§ **Exercise**
Please set out each line below exactly as it stands, without the images.

(Data records)
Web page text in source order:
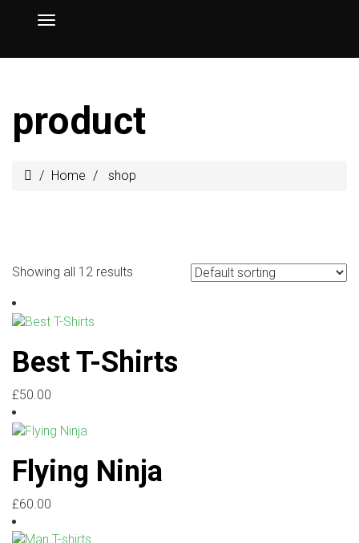
product
Home shop
Showing all 12 results
Best T-Shirts
£50.00
Flying Ninja
£60.00
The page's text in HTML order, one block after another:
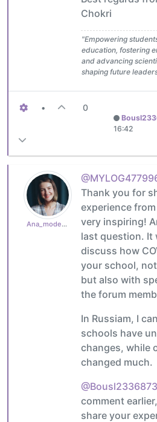
Chokri
"Empowering
education, fostering
and advancing
shaping future
• 0
16:42
Ana_moderator
Thank you for
experience
very inspiring!
last question. It
discuss how
your school,
but also with
the forum
In Russiam, I
schools have
changes, while
changed much.
comment
share your
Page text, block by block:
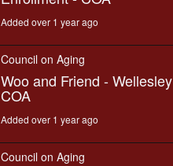
Added over 1 year ago
Council on Aging
Woo and Friend - Wellesley
COA
Added over 1 year ago
Council on Aging
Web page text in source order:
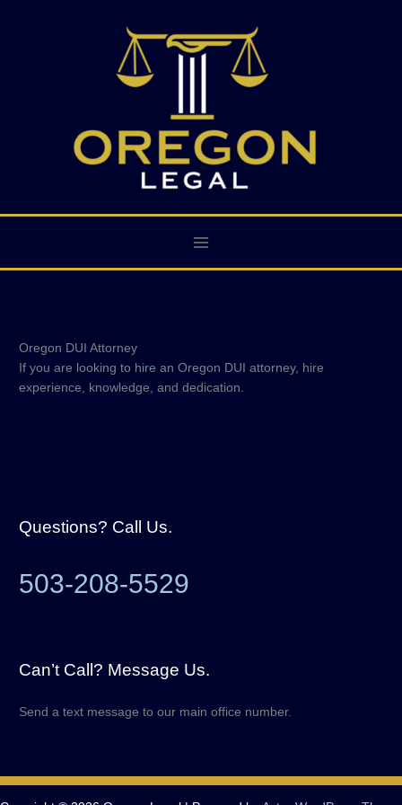
Oregon DUI Attorney
If you are looking to hire an Oregon DUI attorney, hire
experience, knowledge, and dedication.
Questions? Call Us.
503-208-5529
Can’t Call? Message Us.
Send a text message to our main office number.
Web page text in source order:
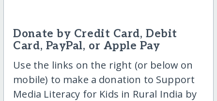
Donate by Credit Card, Debit
Card, PayPal, or Apple Pay
Use the links on the right (or below on
mobile) to make a donation to Support
Media Literacy for Kids in Rural India by
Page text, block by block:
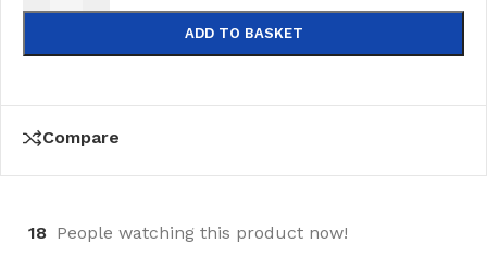
ADD TO BASKET
Compare
18 People watching this product now!
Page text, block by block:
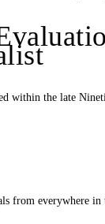
within the late
from everywhere
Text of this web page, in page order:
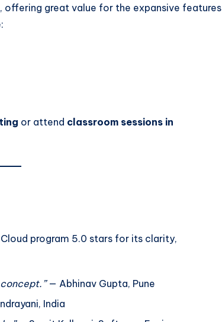
offering great value for the expansive features
or attend classroom sessions in
program 5.0 stars for its clarity,
— Abhinav Gupta, Pune
India
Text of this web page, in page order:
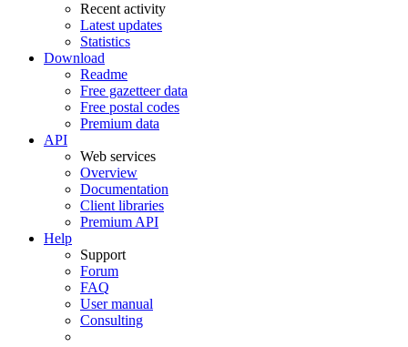
Recent activity
Latest updates
Statistics
Download
Readme
Free gazetteer data
Free postal codes
Premium data
API
Web services
Overview
Documentation
Client libraries
Premium API
Help
Support
Forum
FAQ
User manual
Consulting
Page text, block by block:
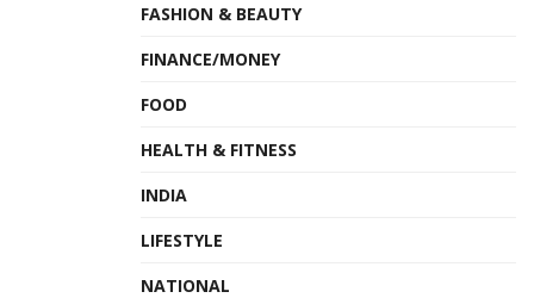
FASHION & BEAUTY
FINANCE/MONEY
FOOD
HEALTH & FITNESS
INDIA
LIFESTYLE
NATIONAL
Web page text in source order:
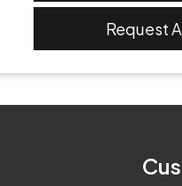
Request
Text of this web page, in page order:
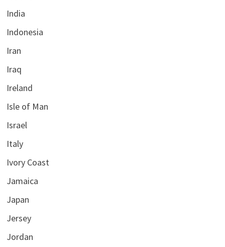
India
Indonesia
Iran
Iraq
Ireland
Isle of Man
Israel
Italy
Ivory Coast
Jamaica
Japan
Jersey
Jordan
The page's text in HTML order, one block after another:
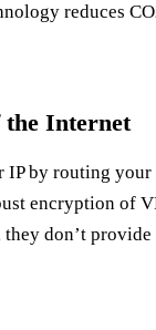
reduces
the Internet
by routing
encryption of
don’t
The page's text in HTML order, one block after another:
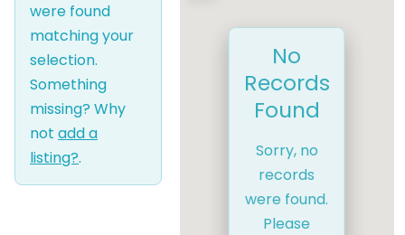
were found
matching your
selection.
Something
missing? Why
not add a
listing?.
No
Records
Found
Sorry, no
records
were found.
Please
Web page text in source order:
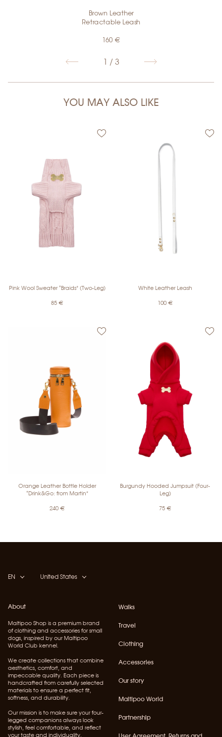
Brown Leather
Retractable Leash
160€
1 / 3
YOU MAY ALSO LIKE
Pink Wool Sweater “Braids” (Two-Leg)
85 €
White Leather Leash
100 €
Orange Leather Bottle Holder
“Drink&Go: from Martin”
240 €
Burgundy Hooded Jumpsuit (Four-
Leg)
75 €
EN United States
Walks
Travel
Clothing
Accessories
Our story
Maltipoo World
Partnership
About
Maltipoo Shop is a premium brand
of clothing and accessories for small
dogs, inspired by our Maltipoo
World Club kennel.
We create collections that combine
aesthetics, comfort, and
impeccable quality. Each piece is
handcrafted from carefully selected
materials to ensure a perfect fit,
softness, and durability.
Our mission is to make sure your four-
legged companions always look
stylish, feel comfortable, and reflect
your taste and individuality.
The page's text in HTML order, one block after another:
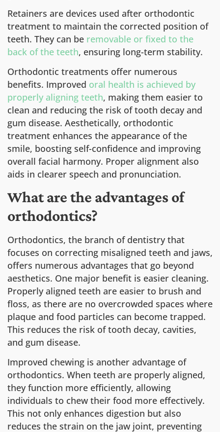
Retainers are devices used after orthodontic
treatment to maintain the corrected position of
teeth. They can be removable or fixed to the
back of the teeth, ensuring long-term stability.
Orthodontic treatments offer numerous
benefits. Improved oral health is achieved by
properly aligning teeth, making them easier to
clean and reducing the risk of tooth decay and
gum disease. Aesthetically, orthodontic
treatment enhances the appearance of the
smile, boosting self-confidence and improving
overall facial harmony. Proper alignment also
aids in clearer speech and pronunciation.
What are the advantages of
orthodontics?
Orthodontics, the branch of dentistry that
focuses on correcting misaligned teeth and jaws,
offers numerous advantages that go beyond
aesthetics. One major benefit is easier cleaning.
Properly aligned teeth are easier to brush and
floss, as there are no overcrowded spaces where
plaque and food particles can become trapped.
This reduces the risk of tooth decay, cavities,
and gum disease.
Improved chewing is another advantage of
orthodontics. When teeth are properly aligned,
they function more efficiently, allowing
individuals to chew their food more effectively.
This not only enhances digestion but also
reduces the strain on the jaw joint, preventing
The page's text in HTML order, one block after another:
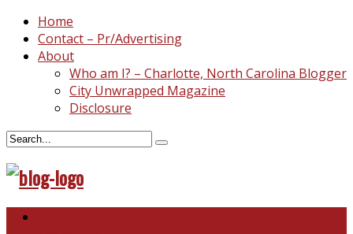
Home
Contact – Pr/Advertising
About
Who am I? – Charlotte, North Carolina Blogger
City Unwrapped Magazine
Disclosure
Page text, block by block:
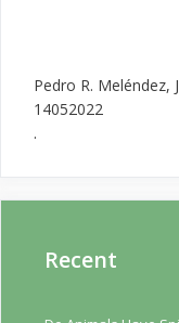
Pedro R. Meléndez,
14052022
.
Recent
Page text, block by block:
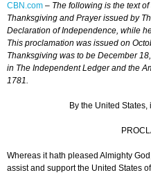
CBN.com – The following is the text
Thanksgiving and Prayer issued by
Declaration of Independence, while
This proclamation was issued on
Thanksgiving was to be December
in The Independent Ledger and the
1781.
By the United
Whereas it hath pleased Almighty
assist and support the United States
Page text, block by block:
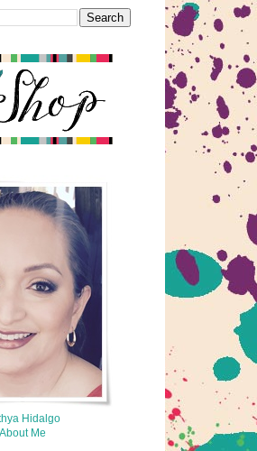
Hidalgo
About Me
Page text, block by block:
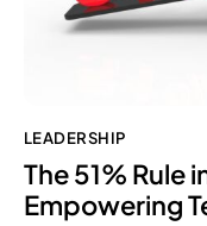
LEADERSHIP
The 51% Rule
Empowering
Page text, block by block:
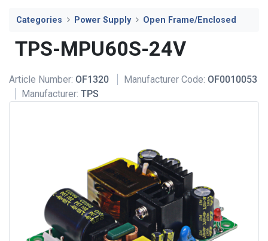
Categories Power Supply Open Frame/Enclosed
TPS-MPU60S-24V
Article Number: OF1320 Manufacturer Code: OF0010053
Manufacturer: TPS
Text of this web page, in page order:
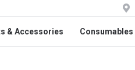
& Accessories Consumables
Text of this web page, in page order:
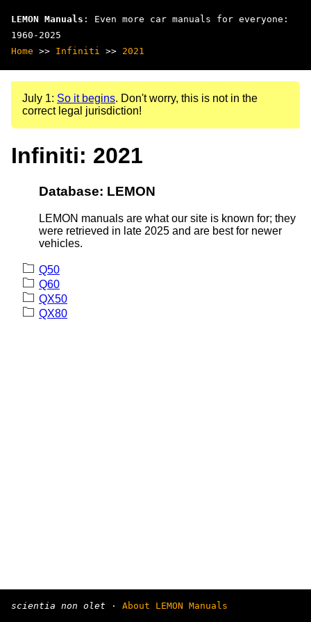
LEMON Manuals : Even more car manuals for everyone:
1960-2025
Home >> Infiniti >> 2021
July 1: So it begins. Don't worry, this is not in the
correct legal jurisdiction!
Infiniti: 2021
Database: LEMON
LEMON manuals are what our site is known for; they
were retrieved in late 2025 and are best for newer
vehicles.
Q50
Q60
QX50
QX80
scientia non olet · About LEMON Manuals
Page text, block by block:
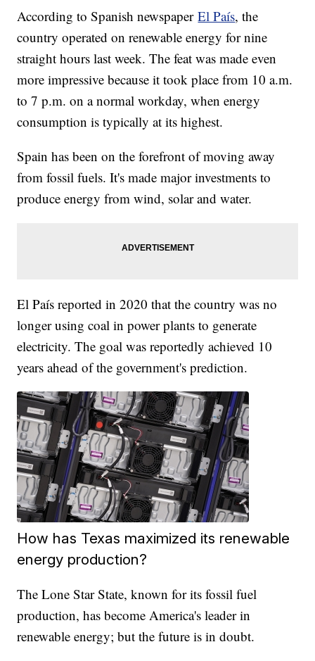
According to Spanish newspaperEl País, the
country operated on renewable energy for nine
straight hours last week. The feat was made even
more impressive because it took place from 10 a.m.
to 7 p.m. on a normal workday, when energy
consumption is typically at its highest.
Spain has been on the forefront of moving away
from fossil fuels. It's made major investments to
produce energy from wind, solar and water.
El País reported in 2020 that the country was no
longer using coal in power plants to generate
electricity. The goal was reportedly achieved 10
years ahead of the government's prediction.
How has Texas maximized its renewable
energy production?
The Lone Star State, known for its fossil fuel
production, has become America's leader in
renewable energy; but the future is in doubt.
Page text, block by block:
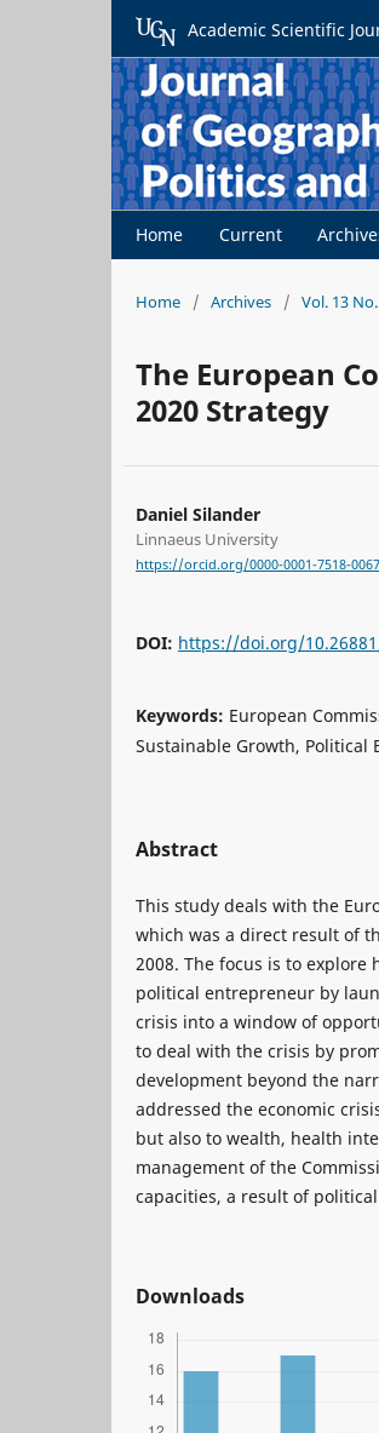
Home Current
Academic Scientific
Home / Archives / Vol. 13
The European
2020 Strategy
Daniel Silander
Linnaeus University
https://orcid.org/0000-0001-7518-0067
DOI: https://doi.org/
Keywords: European
Sustainable Growth, Political
Abstract
This study deals with the
which was a direct result of
2008. The focus is to explore
political entrepreneur by
crisis into a window of
to deal with the crisis by
development beyond the
addressed the economic
but also to wealth, health
management of the
capacities, a result of
Downloads
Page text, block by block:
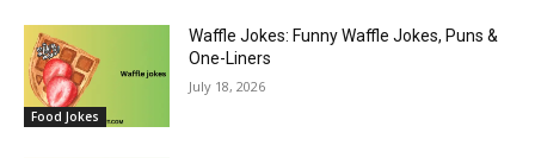
Food Jokes
Waffle Jokes: Funny Waffle Jokes, Puns &
One-Liners
July 18, 2026
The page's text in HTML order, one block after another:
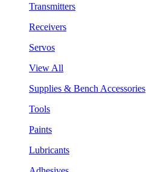
Transmitters
Receivers
Servos
View All
Supplies & Bench Accessories
Tools
Paints
Lubricants
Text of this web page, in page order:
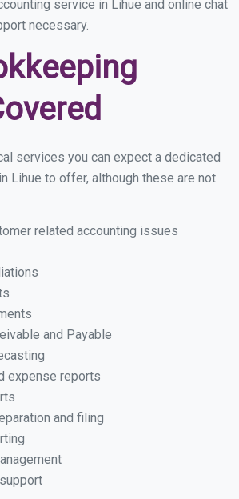
service in Lihue and online chat
necessary.
services you can expect a dedicated
Lihue to offer, although these are not
related accounting issues
and Payable
expense reports
and filing
support
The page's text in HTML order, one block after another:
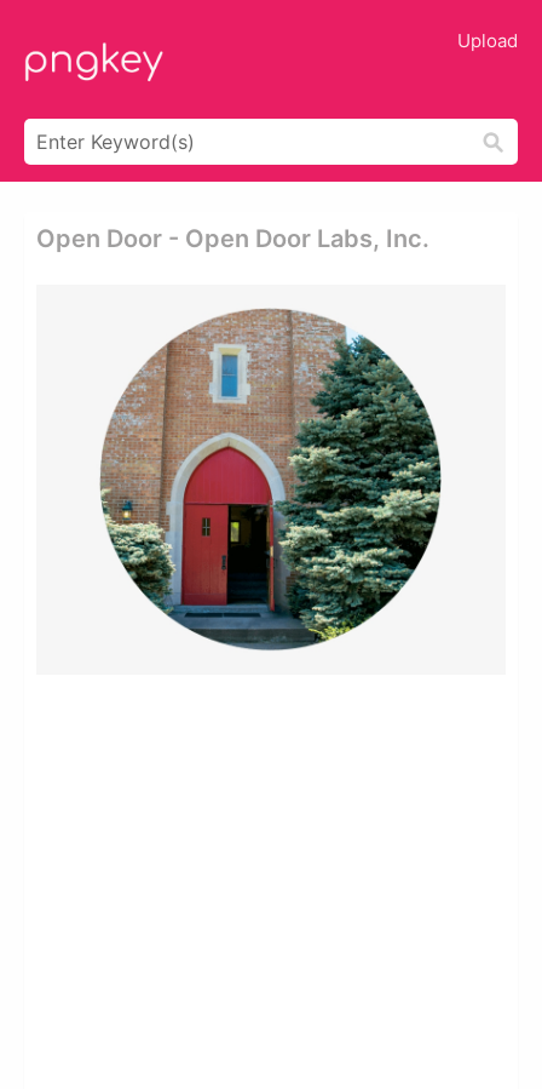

§ **Exercise answer**
Web page text in source order:
product
Home shop
Showing all 12 results
Best T-Shirts
£50.00
Flying Ninja
£60.00
The page's text in HTML order, one block after another:
Chokri
"Empowering
education, fostering
and advancing
shaping future
• 0
16:42
Ana_moderator
Thank you for
experience
very inspiring!
last question. It
discuss how
your school,
but also with
the forum
In Russiam, I
schools have
changes, while
changed much.
comment
share your
Page text, block by block:
Added over 1 year ago
Council on Aging
Woo and Friend - Wellesley
COA
Added over 1 year ago
Council on Aging
Web page text in source order:
Oregon DUI Attorney
If you are looking to hire an Oregon DUI attorney, hire
experience, knowledge, and dedication.
Questions? Call Us.
503-208-5529
Can’t Call? Message Us.
Send a text message to our main office number.
Web page text in source order:
Donate by Credit Card, Debit
Card, PayPal, or Apple Pay
Use the links on the right (or below on
mobile) to make a donation to Support
Media Literacy for Kids in Rural India by
Page text, block by block:
ADD TO BASKET
Compare
18 People watching this product now!
Page text, block by block:
within the late
from everywhere
Text of this web page, in page order:
offering great value for the expansive features
or attend classroom sessions in
program 5.0 stars for its clarity,
— Abhinav Gupta, Pune
India
Text of this web page, in page order:
Recent activity
Latest updates
Statistics
Download
Readme
Free gazetteer data
Free postal codes
Premium data
API
Web services
Overview
Documentation
Client libraries
Premium API
Help
Support
Forum
FAQ
User manual
Consulting
Page text, block by block:
FASHION & BEAUTY
FINANCE/MONEY
FOOD
HEALTH & FITNESS
INDIA
LIFESTYLE
NATIONAL
Web page text in source order:
Request
Text of this web page, in page order:
India
Indonesia
Iran
Iraq
Ireland
Isle of Man
Israel
Italy
Ivory Coast
Jamaica
Japan
Jersey
Jordan
The page's text in HTML order, one block after another:
reduces
the Internet
by routing
encryption of
don’t
The page's text in HTML order, one block after another:
were found
matching your
selection.
Something
missing? Why
not add a
listing?.
No
Records
Found
Sorry, no
records
were found.
Please
Web page text in source order:
Brown Leather
Retractable Leash
160€
1 / 3
YOU MAY ALSO LIKE
Pink Wool Sweater “Braids” (Two-Leg)
85 €
White Leather Leash
100 €
Orange Leather Bottle Holder
“Drink&Go: from Martin”
240 €
Burgundy Hooded Jumpsuit (Four-
Leg)
75 €
EN United States
Walks
Travel
Clothing
Accessories
Our story
Maltipoo World
Partnership
About
Maltipoo Shop is a premium brand
of clothing and accessories for small
dogs, inspired by our Maltipoo
World Club kennel.
We create collections that combine
aesthetics, comfort, and
impeccable quality. Each piece is
handcrafted from carefully selected
materials to ensure a perfect fit,
softness, and durability.
Our mission is to make sure your four-
legged companions always look
stylish, feel comfortable, and reflect
your taste and individuality.
The page's text in HTML order, one block after another:
Retainers are devices used after orthodontic
treatment to maintain the corrected position of
teeth. They can be removable or fixed to the
back of the teeth, ensuring long-term stability.
Orthodontic treatments offer numerous
benefits. Improved oral health is achieved by
properly aligning teeth, making them easier to
clean and reducing the risk of tooth decay and
gum disease. Aesthetically, orthodontic
treatment enhances the appearance of the
smile, boosting self-confidence and improving
overall facial harmony. Proper alignment also
aids in clearer speech and pronunciation.
What are the advantages of
orthodontics?
Orthodontics, the branch of dentistry that
focuses on correcting misaligned teeth and jaws,
offers numerous advantages that go beyond
aesthetics. One major benefit is easier cleaning.
Properly aligned teeth are easier to brush and
floss, as there are no overcrowded spaces where
plaque and food particles can become trapped.
This reduces the risk of tooth decay, cavities,
and gum disease.
Improved chewing is another advantage of
orthodontics. When teeth are properly aligned,
they function more efficiently, allowing
individuals to chew their food more effectively.
This not only enhances digestion but also
reduces the strain on the jaw joint, preventing
The page's text in HTML order, one block after another:
Home
Contact – Pr/Advertising
About
Who am I? – Charlotte, North Carolina Blogger
City Unwrapped Magazine
Disclosure
Page text, block by block:
Pedro R. Meléndez,
14052022
.
Recent
Page text, block by block:
CBN.com – The following is the text
Thanksgiving and Prayer issued by
Declaration of Independence, while
This proclamation was issued on
Thanksgiving was to be December
in The Independent Ledger and the
1781.
By the United
Whereas it hath pleased Almighty
assist and support the United States
Page text, block by block:
Hidalgo
About Me
Page text, block by block:
LEADERSHIP
The 51% Rule
Empowering
Page text, block by block:
Categories Power Supply Open Frame/Enclosed
TPS-MPU60S-24V
Article Number: OF1320 Manufacturer Code: OF0010053
Manufacturer: TPS
Text of this web page, in page order:
& Accessories Consumables
Text of this web page, in page order:
LEMON Manuals : Even more car manuals for everyone:
1960-2025
Home >> Infiniti >> 2021
July 1: So it begins. Don't worry, this is not in the
correct legal jurisdiction!
Infiniti: 2021
Database: LEMON
LEMON manuals are what our site is known for; they
were retrieved in late 2025 and are best for newer
vehicles.
Q50
Q60
QX50
QX80
scientia non olet · About LEMON Manuals
Page text, block by block:
According to Spanish newspaperEl País, the
country operated on renewable energy for nine
straight hours last week. The feat was made even
more impressive because it took place from 10 a.m.
to 7 p.m. on a normal workday, when energy
consumption is typically at its highest.
Spain has been on the forefront of moving away
from fossil fuels. It's made major investments to
produce energy from wind, solar and water.
El País reported in 2020 that the country was no
longer using coal in power plants to generate
electricity. The goal was reportedly achieved 10
years ahead of the government's prediction.
How has Texas maximized its renewable
energy production?
The Lone Star State, known for its fossil fuel
production, has become America's leader in
renewable energy; but the future is in doubt.
Page text, block by block:
Home Current
Academic Scientific
Home / Archives / Vol. 13
The European
2020 Strategy
Daniel Silander
Linnaeus University
https://orcid.org/0000-0001-7518-0067
DOI: https://doi.org/
Keywords: European
Sustainable Growth, Political
Abstract
This study deals with the
which was a direct result of
2008. The focus is to explore
political entrepreneur by
crisis into a window of
to deal with the crisis by
development beyond the
addressed the economic
but also to wealth, health
management of the
capacities, a result of
Downloads
Page text, block by block:
Food Jokes
Waffle Jokes: Funny Waffle Jokes, Puns &
One-Liners
July 18, 2026
The page's text in HTML order, one block after another:
Transmitters
Receivers
Servos
View All
Supplies & Bench Accessories
Tools
Paints
Lubricants
Text of this web page, in page order:
service in Lihue and online chat
necessary.
services you can expect a dedicated
Lihue to offer, although these are not
related accounting issues
and Payable
expense reports
and filing
support
The page's text in HTML order, one block after another:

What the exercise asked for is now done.